本発明は、トナー用外添剤、その製造方法及び電子写真用トナーに関する。更に詳しくは、本発明は、複写機、レーザープリンター等に採用されている電子写真法、静電記録法等において、静電潜像を現像するために使用されるトナー用外添剤、その製造方法及び電子写真用トナーに関する。
静電手段によって光導電材料の表面に静電潜像を形成し、その静電潜像を現像する方法においては、用いられる現像剤の保存性(耐ブロッキング性)、搬送性、現像性、転写性、帯電性、定着性等の特性が重要である。今日まで数多くの現像剤の改良手法が提案されている。その中の一つの手法としてトナー粒子に添加剤を外添することが知られている。特開昭62−113158号公報(特許文献1)には無機の疎水性シリカ粒子を、特開平3−45978号公報(特許文献2)には有機のフッ素樹脂粒子を現像剤に添加するという技術が提案されている。
トナー粒子に無機、有機の粒子が外添されたトナーは、コピー数の増加につれて、粒子がトナー粒子表面からの離脱する現象や粒子がトナー粒子表面へ埋め込まれる現象(外添剤の埋没現象)が発生する。
このような外添剤の離脱や埋没を防止するための対策として、特開平8−220791号公報(特許文献3)では、平板状粒子を外添したトナーが提案されている。この特許文献3に記載のトナーによれば、コピー数が増加しても外添剤の埋没や離脱が発生せず、高画質な画像が得られるとされている。
また、特開平8−202074号公報(特許文献4)では、偏平状樹脂粒子を外添したトナーが提案されている。

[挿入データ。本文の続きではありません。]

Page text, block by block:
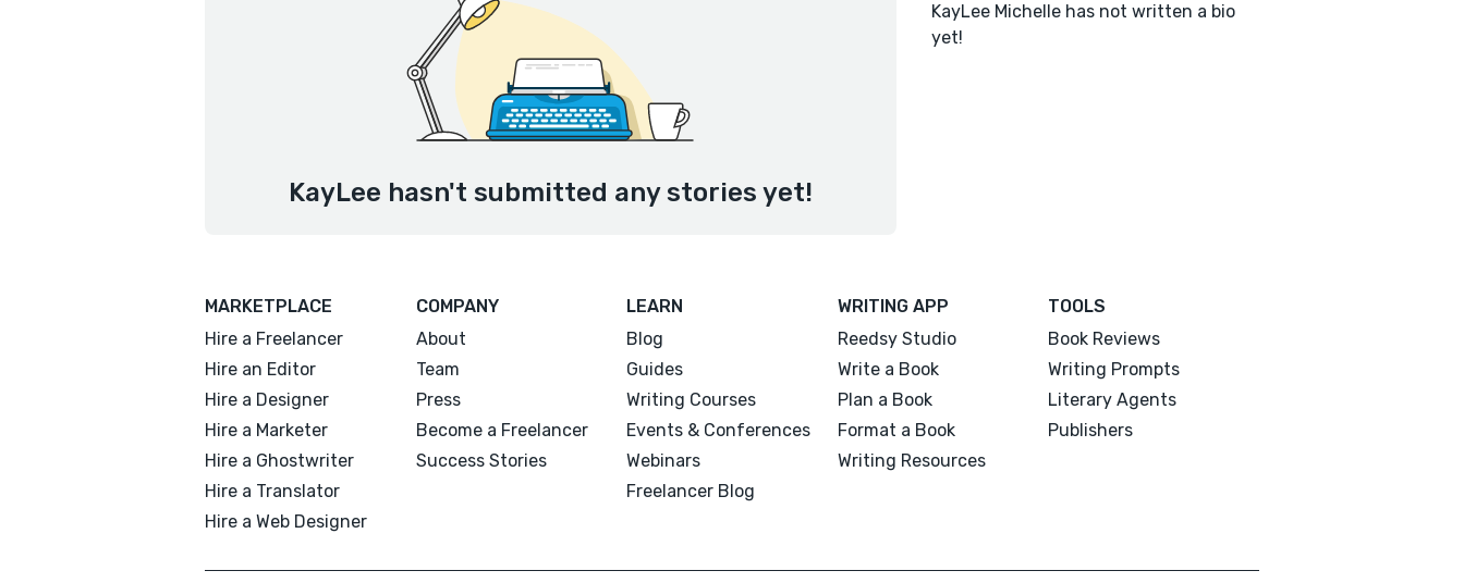
KayLee hasn't submitted any stories yet!
KayLee Michelle has not written a bio
yet!
MARKETPLACE
Hire a Freelancer
Hire an Editor
Hire a Designer
Hire a Marketer
Hire a Ghostwriter
Hire a Translator
Hire a Web Designer
COMPANY
About
Team
Press
Become a Freelancer
Success Stories
LEARN
Blog
Guides
Writing Courses
Events & Conferences
Webinars
Freelancer Blog
WRITING APP
Reedsy Studio
Write a Book
Plan a Book
Format a Book
Writing Resources
TOOLS
Book Reviews
Writing Prompts
Literary Agents
Publishers
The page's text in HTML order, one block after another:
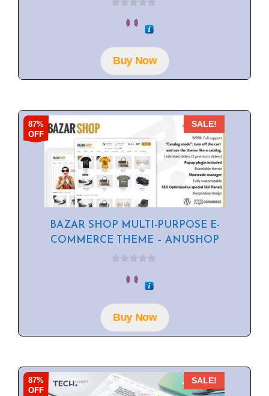
o
f
5Buy Now
87%
OFF
SALE!
BAZAR SHOP MULTI-PURPOSE E-
COMMERCE THEME – ANUSHOP
o
f
5Buy Now
87%
OFF
SALE!
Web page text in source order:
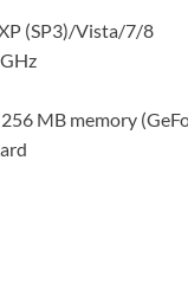
(SP3)/Vista/7/8
MB memory

特開昭62−113158号公報 特開平3−45978号公報 特開平8−220791号公報 特開平8−202074号公報
特許文献3に記載のトナーでは、依然として外添剤の離脱や埋没を抑制する効果が十分とは言えず、より効果の高い外添剤の開発が望まれていた。
また、特許文献4の偏平状樹脂粒子は、乳化重合時に界面活性剤を必要としているため、親水性であり、高湿下での運転時には水分により帯電量が不安定なるため耐久性の面で満足いくものではない。

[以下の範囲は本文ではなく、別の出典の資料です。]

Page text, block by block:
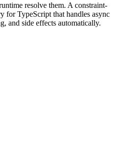
resolve them. A constraint-
for TypeScript that handles async
and side effects automatically.
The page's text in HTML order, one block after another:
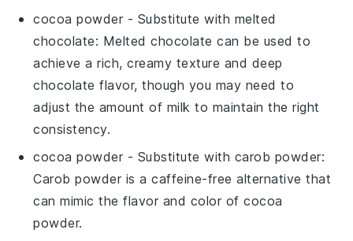
cocoa powder - Substitute with melted
chocolate: Melted chocolate can be used to
achieve a rich, creamy texture and deep
chocolate flavor, though you may need to
adjust the amount of milk to maintain the right
consistency.
cocoa powder - Substitute with carob powder:
Carob powder is a caffeine-free alternative that
can mimic the flavor and color ofcocoa
powder.
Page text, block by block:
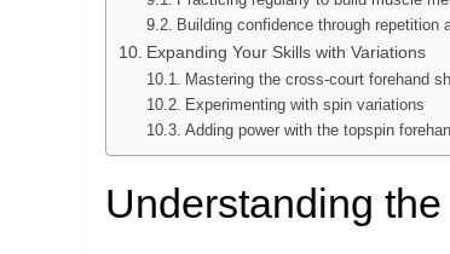
Building confidence through repetition
Expanding Your Skills with Variations
Mastering the cross-court forehand
Experimenting with spin variations
Adding power with the topspin
Understanding
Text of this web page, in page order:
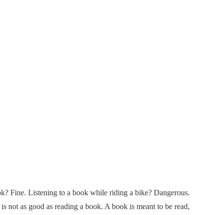
Fine. Listening to a book while riding a bike? Dangerous.
as good as reading a book. A book is meant to be read,
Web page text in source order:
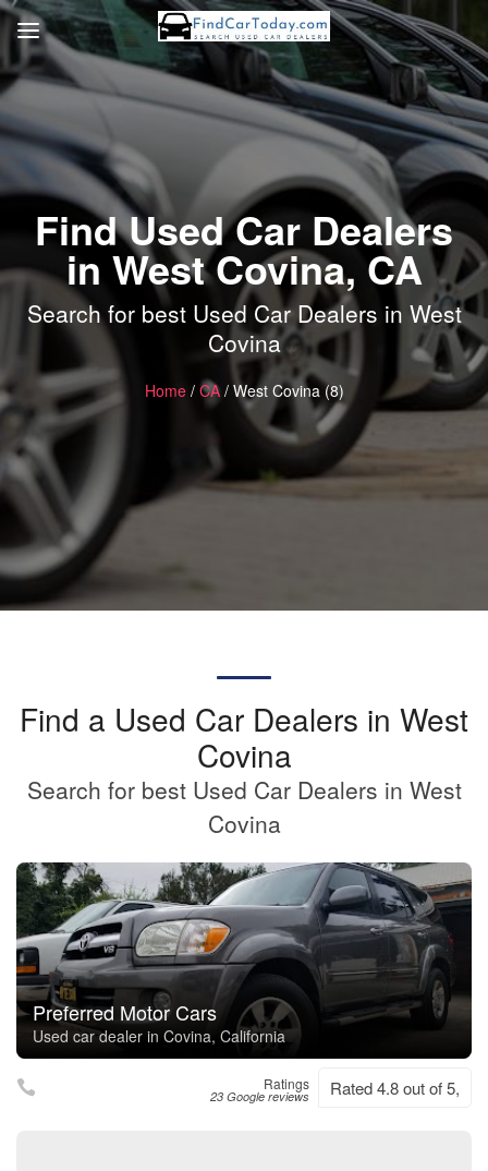
Find Used Car Dealers
in West Covina, CA
Search for best Used Car Dealers in West
Covina
Home/ CA/ West Covina (8)
Find a Used Car Dealers in West
Covina
Search for best Used Car Dealers in West
Covina
Preferred Motor Cars
Used car dealer in Covina, California
Ratings
23 Google reviews Rated 4.8 out of 5,
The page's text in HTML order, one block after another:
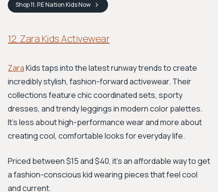
Shop11. P.E Nation KidsNow
12. Zara Kids Activewear
ZaraKids taps into the latest runway trends to create
incredibly stylish, fashion-forward activewear. Their
collections feature chic coordinated sets, sporty
dresses, and trendy leggings in modern color palettes.
It's less about high-performance wear and more about
creating cool, comfortable looks for everyday life.
Priced between $15 and $40, it's an affordable way to get
a fashion-conscious kid wearing pieces that feel cool
and current.

離脱や埋没が抑制され、温度あるいは環境の変化に影響されにくく、常に安定した帯電性、現像性等の特性を有するトナー用外添剤の提供が望まれていた。
かくして本発明によれば、トナー用外添剤としての少なくとも一つの偏平面を有する偏平状樹脂粒子であり、前記偏平面が0.2〜5μmの直径を有し、前記偏平状樹脂粒子が1.0重量%以下の20℃かつ相対湿度80%雰囲気下における水分吸着量を有することを特徴とするトナー用外添剤が提供される。

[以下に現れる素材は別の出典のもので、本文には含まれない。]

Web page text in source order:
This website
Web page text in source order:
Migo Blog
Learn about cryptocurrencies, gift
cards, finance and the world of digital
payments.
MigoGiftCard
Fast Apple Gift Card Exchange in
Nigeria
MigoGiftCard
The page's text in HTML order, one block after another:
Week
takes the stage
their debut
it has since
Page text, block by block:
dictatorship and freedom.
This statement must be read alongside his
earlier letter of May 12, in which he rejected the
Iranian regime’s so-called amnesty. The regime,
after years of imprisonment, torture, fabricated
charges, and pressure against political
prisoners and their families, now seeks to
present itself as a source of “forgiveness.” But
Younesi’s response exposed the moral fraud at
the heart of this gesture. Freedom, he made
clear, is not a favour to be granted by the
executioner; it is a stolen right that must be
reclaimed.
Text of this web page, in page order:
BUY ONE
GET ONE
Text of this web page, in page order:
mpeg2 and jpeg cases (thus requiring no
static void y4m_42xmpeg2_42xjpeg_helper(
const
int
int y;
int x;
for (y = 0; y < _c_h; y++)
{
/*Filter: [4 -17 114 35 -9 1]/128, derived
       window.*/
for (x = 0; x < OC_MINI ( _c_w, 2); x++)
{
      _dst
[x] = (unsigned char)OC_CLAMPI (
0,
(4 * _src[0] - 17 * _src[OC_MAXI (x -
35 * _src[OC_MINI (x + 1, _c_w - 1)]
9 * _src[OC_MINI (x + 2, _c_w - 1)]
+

更に、本発明によれば、上記トナー用外添剤の製造方法であって、前記偏平状樹脂粒子が、その原料である単量体又は単量体混合物を、種粒子の存在下、水溶性重合開始剤を用いて、水性媒体中、非水溶性有機溶剤及び界面活性剤の非存在下で重合させることにより得られることを特徴とするトナー用外添剤の製造方法が提供される。
また、本発明によれば、少なくとも着色剤と結着樹脂で構成されるトナー粒子と、外添剤としての偏平状樹脂粒子とを含む電子写真用トナーであって、前記偏平状樹脂粒子が、少なくとも一つの偏平面を有し、かつ1.0重量%以下の20℃かつ相対湿度80%雰囲気下における水分吸着量を有し、前記偏平面が0.2〜5μmの直径を有することを特徴とする電子写真用トナーが提供される。
本発明のトナー用外添剤は、環境変動(温度、湿度等の変動)に対し極めて安定した特性(帯電性及び現像性等)をトナーに付与できる。外添剤が外添されたトナーは、耐久性に優れ、長期にわたって安定した高画質の画像が得られる。また、このトナーは、紙への定着性が優れており、カブリのない鮮明な画像を提供できる。
(トナー用外添剤:偏平状樹脂粒子)
本発明における「偏平状樹脂粒子」とは、少なくとも一つの偏平面を有し、偏平面が0.2〜5μmの直径を有する粒子である。この特異な形状により、偏平状樹脂粒子は、トナー粒子への付着性、分散性が従来の粒子と比較して極めて良好で、トナー粒子から非常に離脱しにくく、トナー粒子に非常に埋没しにくい。そのためキャリアのスペント(消耗)が防止され、安定した帯電と、耐久性能が向上したトナーが得られる。
また、より好ましい偏平状樹脂粒子の形状としては、平面形状が略円状で、図1の概略側面図に示すように、表面が凸状で、裏面(底部)が凹状であり、底部の直径(D)が0.2〜5μmで、この直径(D)と底部から凸状表面の先端までの厚み(H)との比(D/H)が1.5〜4の範囲にあり、凸状表面に対応した内径(d)0.1μm以上の凹状内面を底部に有する形状が挙げられる。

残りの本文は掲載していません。